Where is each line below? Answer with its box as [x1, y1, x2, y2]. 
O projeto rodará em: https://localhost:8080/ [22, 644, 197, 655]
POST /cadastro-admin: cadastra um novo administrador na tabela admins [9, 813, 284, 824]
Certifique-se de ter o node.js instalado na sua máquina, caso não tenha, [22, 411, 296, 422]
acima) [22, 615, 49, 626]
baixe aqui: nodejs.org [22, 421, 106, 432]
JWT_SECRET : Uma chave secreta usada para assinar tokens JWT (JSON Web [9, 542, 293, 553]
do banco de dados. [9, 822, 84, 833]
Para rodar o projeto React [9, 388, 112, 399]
━━━━━━━━━━━━━━━━
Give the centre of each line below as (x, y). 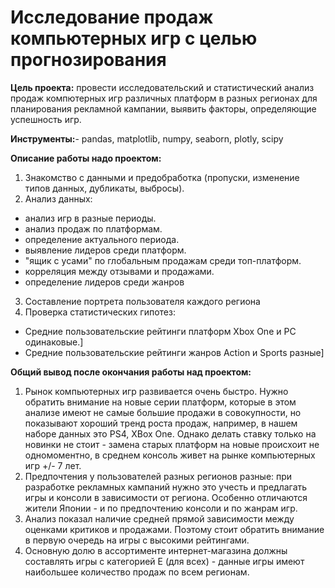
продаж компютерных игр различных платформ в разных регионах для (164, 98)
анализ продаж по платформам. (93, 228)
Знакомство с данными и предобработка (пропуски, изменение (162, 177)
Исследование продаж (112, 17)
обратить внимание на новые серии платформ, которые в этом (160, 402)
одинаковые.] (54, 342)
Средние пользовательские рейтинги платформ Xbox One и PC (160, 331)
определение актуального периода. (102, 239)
━━━━━━━━━━━━━━━━
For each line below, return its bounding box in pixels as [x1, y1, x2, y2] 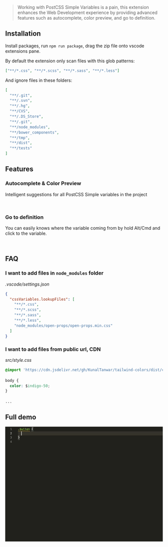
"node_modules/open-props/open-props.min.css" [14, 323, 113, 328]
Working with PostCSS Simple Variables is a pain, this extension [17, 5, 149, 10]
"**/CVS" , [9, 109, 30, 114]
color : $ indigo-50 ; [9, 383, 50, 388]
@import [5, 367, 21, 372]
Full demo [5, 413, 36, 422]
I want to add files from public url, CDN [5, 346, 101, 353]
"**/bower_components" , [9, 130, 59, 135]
━━━━━━━━━━━━━━━━
Problem to solve ->
Take each line in the listing that has the word "with" and copy it.

Answer section ->
Where is each line below? Answer with its box as [x1, y1, x2, y2]. 
Working with PostCSS Simple Variables is a pain, this extension [17, 5, 149, 10]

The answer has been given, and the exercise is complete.